La abuela se detenía en todas las tiendas de tela que había detrás de la Plaza Mayor, a preguntar los precios o si tenían un tipo u otro de tela, y yo empezaba a arrepentirme de haberme ido con ella... Habíamos cogido el tranvía desde nuestro barrio hasta el centro, muy temprano, porque a la abuela no le gustaba encontrarse con todo el gentío al medio día, ni con los turistas que empezaban a llegar a nuestro país desde diversos puntos de Europa. El resultado es que yo ya estaba cansada, y empezaba a tener un poco de hambre.
En ese momento, nos adelantó un grupo de colegiales, todos iguales, con sus sombreritos y sus pantalones cortos, precedidos de una monja con ancha toca y hábito negro. Me miró amenazante cuando tropecé con ella mientras jugaba a saltar las líneas de la acera, y corrí a refugiarme en las faldas de la abuela. Pero ella ya entraba en otro comercio, sin hacerme mucho caso y, en un ataque de valentía, le saqué la lengua a aquella monja, mientras me metía yo también en la tienda, entre metros y metros de telas.
Siempre pensaba que para la abuela aquello debía ser algo parecido al paraíso.

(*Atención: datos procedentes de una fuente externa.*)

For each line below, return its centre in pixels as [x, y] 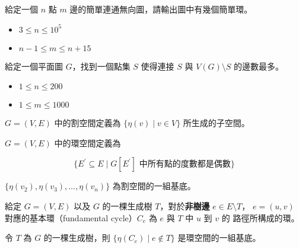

Igual que yo me lo imaginaba con dulces y bollos de los que apenas podíamos comer en el día a día, para ella la costura, las telas y los hilos, debían ser su golosina particular.
- ¿Quieres un dulce para almorzar? –dijo de repente la abuela, como si me leyera el pensamiento.
Y mientras saboreaba la napolitana de chocolate que me había pedido en La Mallorquina, pensaba en que no recordaba ni un solo día en el que la máquina de coser no estuviera funcionando en casa de la abuela. Yo pasaba con ella casi todas las tardes, en su pequeño piso de Chamberí. Mi madre se quedaba en casa con mis hermanos, mientras cosía unas camisas para un taller de Carabanchel, y mi padre trabajaba en un ultramarinos. Y yo, aprovechaba y me bajaba a casa de la abuela, que vivía apenas a dos calles, con la excusa de que me iba a enseñar a coser. Ella lo intentaba, pero yo no tenía ni la paciencia ni la maña necesaria para tan ardua tarea.
Terminábamos poniendo la radio, y en cuanto salía una canción de Marisol o de Concha Piquer, daba igual, cantaba y bailaba por el salón lleno de hilos, mientras la abuela reía y canturreaba a su vez, sin apartar, eso sí, su cansada vista de aquel montón inmenso de labores.